Large-Scale AiTM Attack targeting enterprise users of Microsoft email services

SUDEEP SINGH, JAGADEESWAR RAMANUKOLANU
August 02, 2022 - 21 Lesezeit: Min

Summary

 

ThreatLabz has discovered a new strain of a large-scale phishing campaign, which uses adversary-in-the-middle (AiTM) techniques along with several evasion tactics. Similar AiTM phishing techniques were used in another phishing campaign described by Microsoft recently here

In June 2022, researchers at ThreatLabz observed an increase in the use of advanced phishing kits in a large-scale campaign. Through intelligence gathered from the Zscaler cloud, we discovered several newly registered domains that are used in an active credential-stealing phishing campaign.

This campaign stands out from other commonly seen phishing attacks in several ways. It uses an adversary-in-the-middle (AiTM) attack technique capable of bypassing multi-factor authentication. There are multiple evasion techniques used in various stages of the attack designed to bypass conventional email security and network security solutions.

The campaign is specifically designed to reach end users in enterprises that use Microsoft's email services. Business email compromise (BEC) continues to be an ever-present threat to organizations and this campaign further highlights the need to protect against such attacks.

In this blog, we describe details of the tactics, techniques and procedures (TTPs) involved in the campaign.

Since the campaign is active at the time of blog publication, the list of indicators of compromise (IOCs) included at the end of the blog should not be considered an exhaustive list.

 

Key points

  • Corporate users of Microsoft's email services are the main targets of this large-scale phishing campaign.
     
  • All these phishing attacks begin with an email sent to the victim with a malicious link.
     
  • The campaign is active at the time of blog publication and new phishing domains are registered almost every day by the threat actor.
     
  • In some cases, the business emails of executives were compromised using this phishing attack and later used to send further phishing emails as part of the same campaign.
     
  • Some of the key industry verticals such as FinTech, Lending, Insurance, Energy and Manufacturing in geographical regions such as the US, UK, New Zealand and Australia are targeted.
     
  • A custom proxy-based phishing kit capable of bypassing multi-factor authentication (MFA) is used in these attacks.
     
  • Various cloaking and browser fingerprinting techniques are leveraged by the threat actor to bypass automated URL analysis systems.
     
  • Numerous URL redirection methods are used to evade corporate email URL analysis solutions.
     
  • Legitimate online code editing services such as CodeSandbox and Glitch are abused to increase the shelf life of the campaign.

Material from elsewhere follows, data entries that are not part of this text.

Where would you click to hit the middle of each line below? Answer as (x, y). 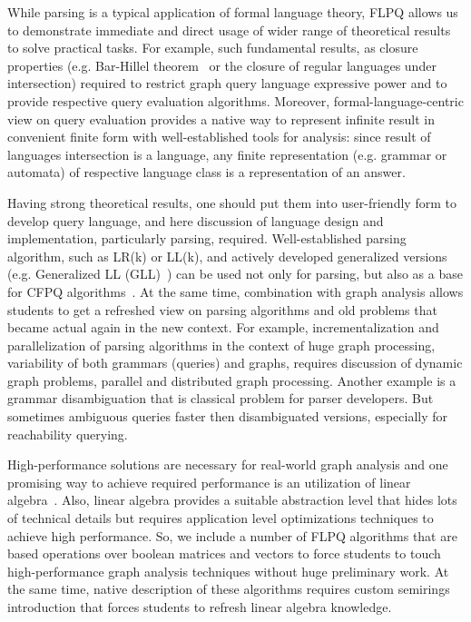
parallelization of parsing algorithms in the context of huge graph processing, (221, 345)
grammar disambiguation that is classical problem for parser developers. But (221, 398)
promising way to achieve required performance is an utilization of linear (209, 482)
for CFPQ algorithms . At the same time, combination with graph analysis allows (235, 291)
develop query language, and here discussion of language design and (196, 220)
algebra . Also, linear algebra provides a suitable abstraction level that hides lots (232, 500)
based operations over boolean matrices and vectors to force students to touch (224, 553)
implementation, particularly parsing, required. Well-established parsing (207, 238)
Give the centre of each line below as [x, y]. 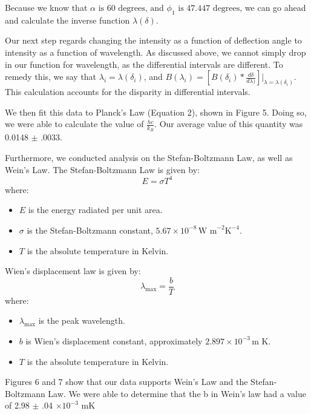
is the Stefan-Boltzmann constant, [90, 230]
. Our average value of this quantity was [229, 124]
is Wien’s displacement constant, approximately [114, 340]
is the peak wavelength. [82, 320]
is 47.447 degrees [209, 8]
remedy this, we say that [51, 77]
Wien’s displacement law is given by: [73, 271]
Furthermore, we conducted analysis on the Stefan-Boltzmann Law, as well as [149, 158]
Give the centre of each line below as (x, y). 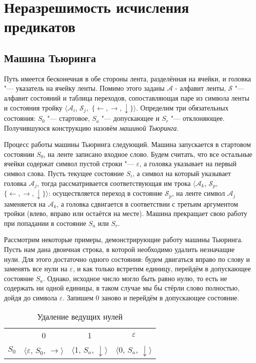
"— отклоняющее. (198, 118)
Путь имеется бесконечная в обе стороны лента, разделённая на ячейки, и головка (128, 78)
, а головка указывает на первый (188, 163)
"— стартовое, (68, 118)
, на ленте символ (198, 193)
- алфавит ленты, (201, 88)
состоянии (19, 154)
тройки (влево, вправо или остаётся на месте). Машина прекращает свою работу (126, 213)
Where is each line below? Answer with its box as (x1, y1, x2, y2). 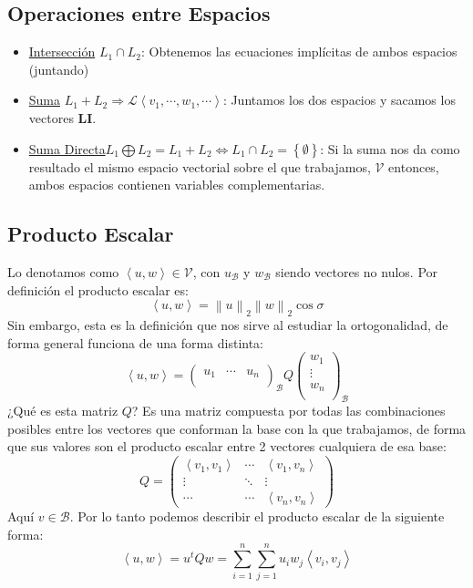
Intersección (28, 42, 96, 61)
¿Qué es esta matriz (7, 401, 118, 420)
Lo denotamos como (7, 262, 119, 281)
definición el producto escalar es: (7, 280, 189, 299)
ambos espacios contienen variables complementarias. (28, 175, 325, 194)
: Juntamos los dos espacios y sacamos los (222, 90, 456, 109)
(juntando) (28, 59, 89, 78)
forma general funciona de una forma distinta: (7, 333, 264, 352)
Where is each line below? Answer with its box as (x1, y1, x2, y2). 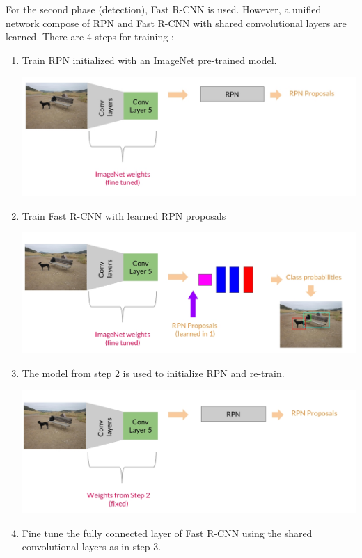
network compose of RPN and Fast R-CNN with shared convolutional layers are (6, 15, 347, 30)
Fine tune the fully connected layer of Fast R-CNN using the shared (22, 525, 313, 540)
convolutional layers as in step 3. (22, 539, 162, 554)
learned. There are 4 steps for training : (6, 29, 174, 44)
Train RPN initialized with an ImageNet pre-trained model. (22, 52, 277, 67)
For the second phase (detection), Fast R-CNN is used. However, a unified (6, 2, 322, 16)
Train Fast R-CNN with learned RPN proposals (22, 208, 226, 223)
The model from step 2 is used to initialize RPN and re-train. (22, 365, 285, 380)

Phishing campaign overview

Beginning in June 2022, ThreatLabz observed a sharp increase in advanced phishing attacks targeting specific industries and geographies.

We identified several newly registered domains set up by the threat actor to target Microsoft mail services' users.

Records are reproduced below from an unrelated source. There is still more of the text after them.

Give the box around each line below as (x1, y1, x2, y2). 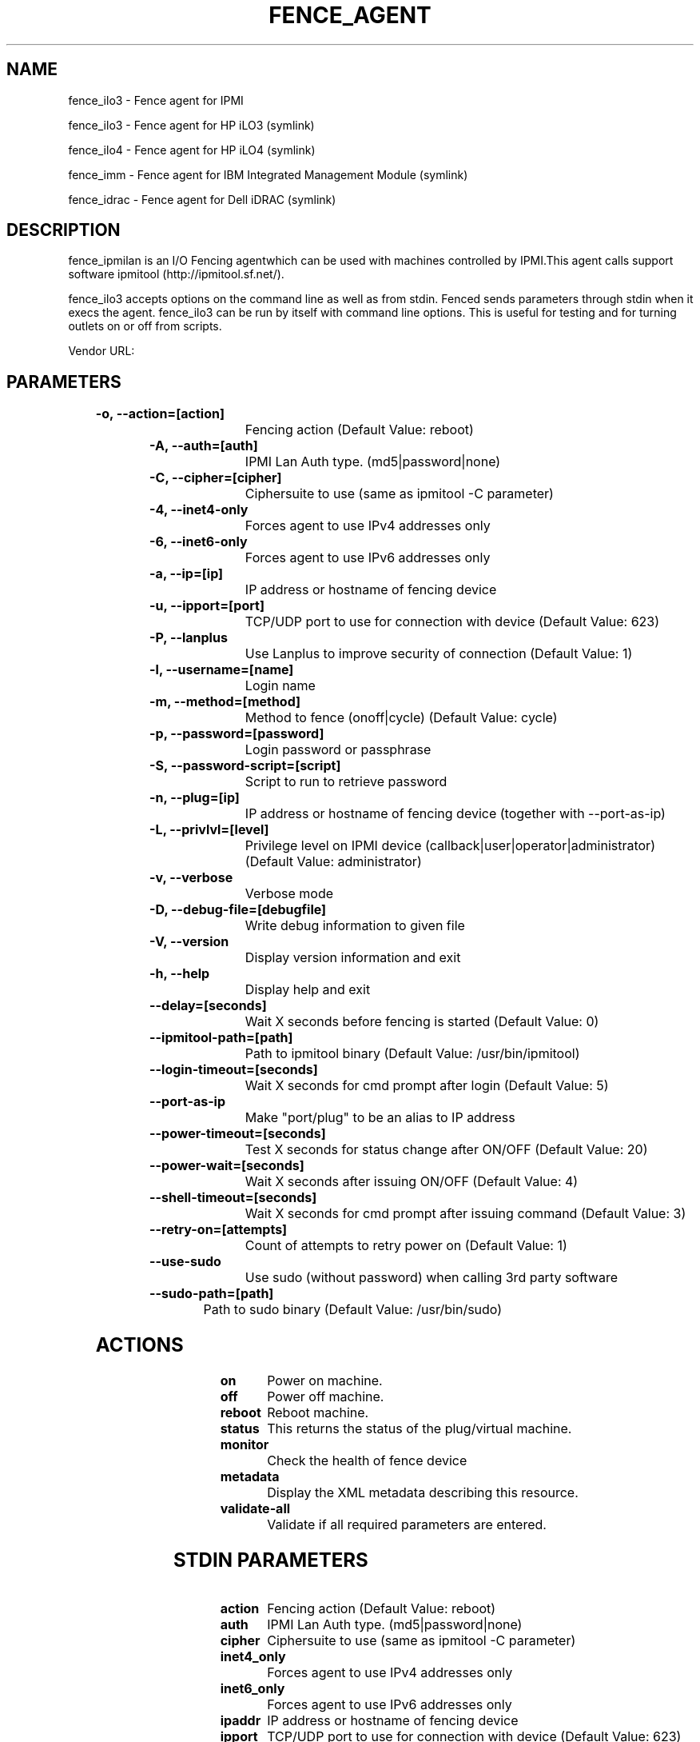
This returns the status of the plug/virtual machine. (267, 1420, 572, 1437)
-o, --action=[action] (95, 406, 225, 422)
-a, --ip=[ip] (149, 565, 224, 582)
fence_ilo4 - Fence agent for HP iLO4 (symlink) (68, 142, 316, 157)
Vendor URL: (68, 344, 135, 358)
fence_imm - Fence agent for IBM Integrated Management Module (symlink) (68, 167, 468, 182)
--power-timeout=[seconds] (149, 1125, 326, 1142)
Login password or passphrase (245, 741, 432, 758)

Based on our cloud data telemetry, the majority of the targeted organizations were in the FinTech, Lending, Finance, Insurance, Accounting, Energy and Federal Credit Union industries. This is not an exhaustive list of industry verticals targeted.

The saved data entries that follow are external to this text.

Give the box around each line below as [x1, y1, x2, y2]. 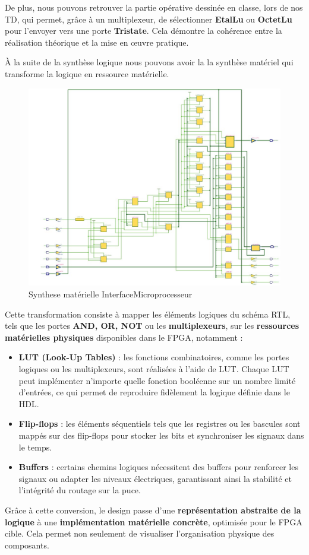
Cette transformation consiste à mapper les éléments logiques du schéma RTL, [5, 307, 291, 320]
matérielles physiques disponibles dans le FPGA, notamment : [5, 331, 243, 343]
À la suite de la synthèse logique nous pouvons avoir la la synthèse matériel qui [5, 56, 294, 68]
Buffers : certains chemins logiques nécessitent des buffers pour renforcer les [18, 461, 298, 473]
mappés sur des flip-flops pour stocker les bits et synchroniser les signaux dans [18, 429, 304, 441]
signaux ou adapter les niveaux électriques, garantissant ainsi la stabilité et [18, 472, 292, 484]
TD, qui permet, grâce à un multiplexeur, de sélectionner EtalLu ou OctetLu [5, 12, 292, 25]
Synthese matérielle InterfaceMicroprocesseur [29, 288, 193, 300]

A majority of the targeted organizations were located in the United States, United Kingdom, New Zealand, and Australia.

After analyzing the large volume of domains used in this campaign, we identified some interesting domain name patterns which we highlight below.

 

Domains spoofing Federal Credit Unions

Some of the attacker-registered domains were typosquatted versions of legit Federal Credit Unions in the US.
 

Attacker-registered domain name

Legit Federal Credit Union domain name

crossvalleyfcv[.]org

crossvalleyfcu[.]org

triboro-fcv[.]org

triboro-fcu[.]org

cityfederalcv[.]com

cityfederalcu[.]com

portconnfcuu[.]com

portconnfcu[.]com

oufcv[.]com

oufcu[.]com


Note: Per our analysis of the original emails using the Federal Credit Union theme, we observed an interesting pattern. These emails originated from the email addresses of the chief executives of the respective Federal Credit Union organizations. This indicates that the threat actor might have compromised the corporate emails of chief executives of these organizations using this phishing attack and later used these compromised business emails to send further phishing emails as part of the same campaign.

 

Domains spoofing password reset theme

Some of the domain names used keywords related to "password reset" and "password expiry" reminders. This might indicate that the theme of the corresponding phishing emails was also related to password reset reminders.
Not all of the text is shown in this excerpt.